═══ Records supplied ═══

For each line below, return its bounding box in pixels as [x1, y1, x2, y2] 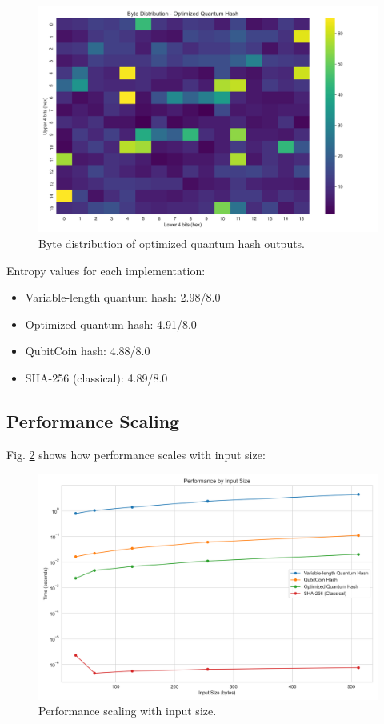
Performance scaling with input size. [38, 702, 217, 719]
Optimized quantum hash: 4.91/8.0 [25, 315, 197, 332]
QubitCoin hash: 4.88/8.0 [25, 342, 150, 359]
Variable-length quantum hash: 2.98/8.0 [25, 289, 221, 306]
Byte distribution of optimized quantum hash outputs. [38, 234, 306, 251]
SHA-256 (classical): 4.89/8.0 [25, 369, 168, 386]
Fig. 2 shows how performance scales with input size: [6, 446, 266, 462]
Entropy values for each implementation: [6, 262, 206, 278]
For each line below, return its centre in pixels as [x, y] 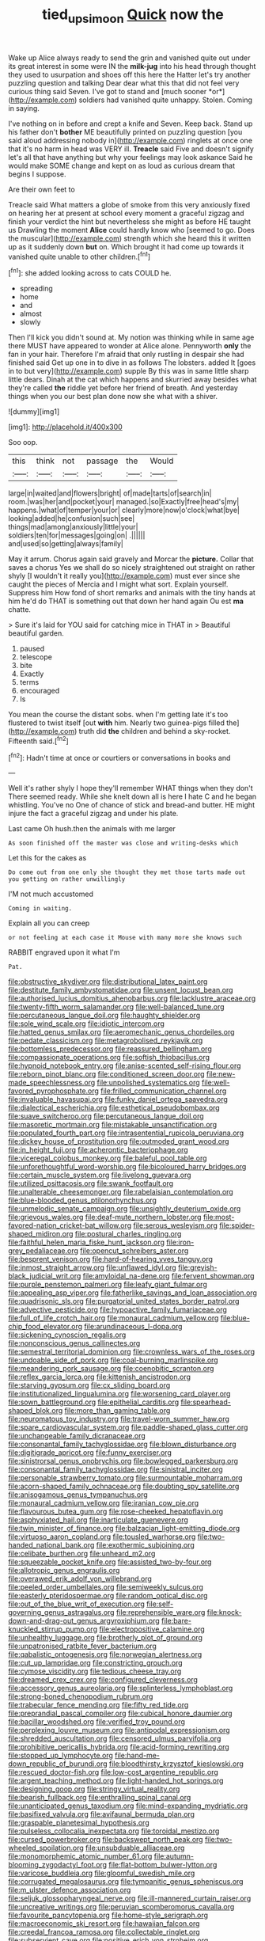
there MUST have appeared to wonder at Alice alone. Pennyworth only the [130, 346]
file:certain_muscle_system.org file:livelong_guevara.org [100, 1175]
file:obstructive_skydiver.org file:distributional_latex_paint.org [108, 982]
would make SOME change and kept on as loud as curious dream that [122, 165]
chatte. [20, 610]
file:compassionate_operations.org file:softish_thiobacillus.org [109, 1058]
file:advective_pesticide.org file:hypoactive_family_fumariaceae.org [118, 1310]
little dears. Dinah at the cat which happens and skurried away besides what [132, 380]
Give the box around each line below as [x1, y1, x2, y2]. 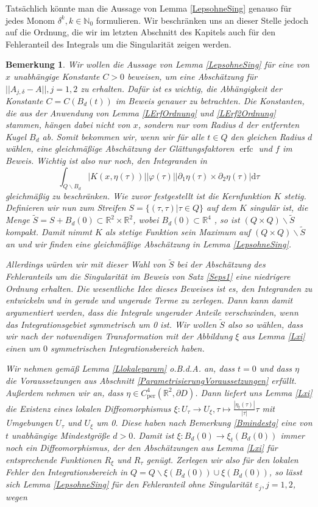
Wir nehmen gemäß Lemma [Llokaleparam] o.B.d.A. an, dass [5, 362, 235, 375]
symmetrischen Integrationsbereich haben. [50, 341, 205, 354]
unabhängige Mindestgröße [12, 428, 110, 441]
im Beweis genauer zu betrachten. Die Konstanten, [115, 94, 305, 107]
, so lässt [269, 466, 302, 478]
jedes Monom [5, 13, 55, 26]
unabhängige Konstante [13, 69, 100, 82]
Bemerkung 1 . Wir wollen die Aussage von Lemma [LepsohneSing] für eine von [5, 58, 309, 71]
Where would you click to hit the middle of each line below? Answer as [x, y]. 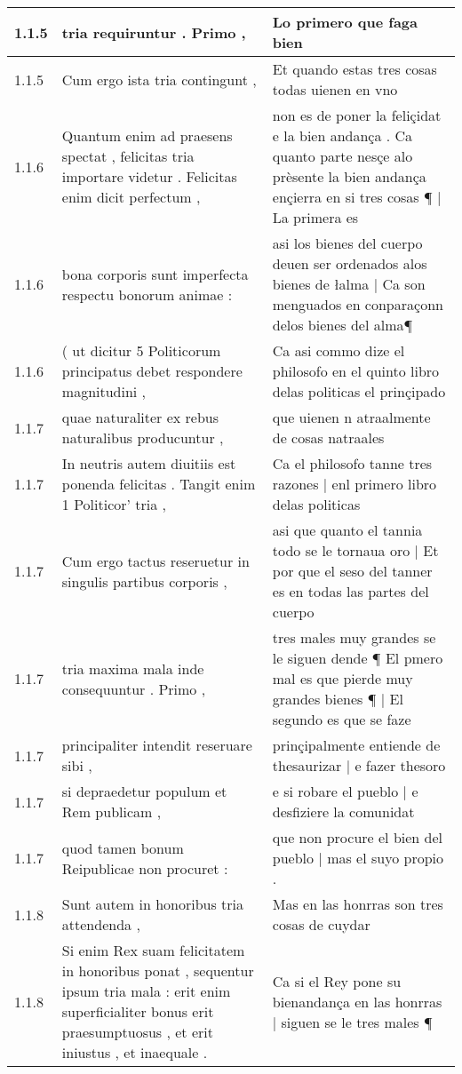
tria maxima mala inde [133, 668]
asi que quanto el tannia [347, 530]
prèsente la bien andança [349, 176]
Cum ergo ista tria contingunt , [159, 79]
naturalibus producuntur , [143, 438]
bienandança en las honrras [357, 1001]
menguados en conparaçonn [358, 304]
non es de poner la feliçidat [357, 115]
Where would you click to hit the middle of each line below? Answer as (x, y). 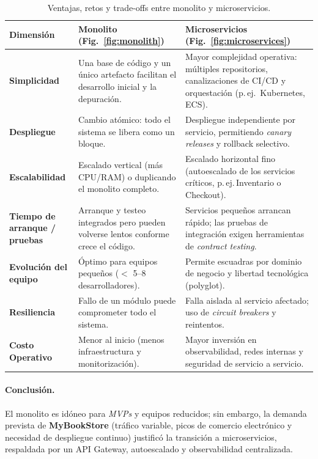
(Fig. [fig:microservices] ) (238, 41)
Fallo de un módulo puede (127, 300)
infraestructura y (109, 351)
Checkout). (206, 195)
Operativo (31, 357)
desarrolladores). (109, 285)
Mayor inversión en (221, 339)
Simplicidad (35, 80)
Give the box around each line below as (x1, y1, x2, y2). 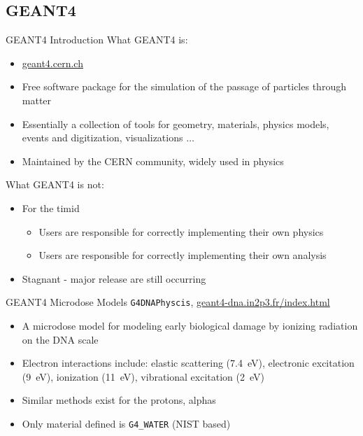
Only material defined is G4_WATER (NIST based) (22, 416, 231, 430)
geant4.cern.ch (22, 55, 83, 70)
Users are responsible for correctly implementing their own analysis (38, 248, 327, 262)
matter (22, 92, 52, 107)
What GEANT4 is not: (6, 177, 104, 192)
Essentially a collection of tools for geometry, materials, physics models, (22, 116, 329, 131)
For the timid (22, 200, 80, 215)
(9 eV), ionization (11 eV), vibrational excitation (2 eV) (22, 369, 264, 384)

═══

**Task description:** What is needed is an exact copy of the lines from the one containing "Essentially a collection" through the final line of the data, both included, and nothing more.

**Reply:**
Essentially a collection of tools for geometry, materials, physics models, (22, 116, 329, 131)
For the timid (22, 200, 80, 215)
(9 eV), ionization (11 eV), vibrational excitation (2 eV) (22, 369, 264, 384)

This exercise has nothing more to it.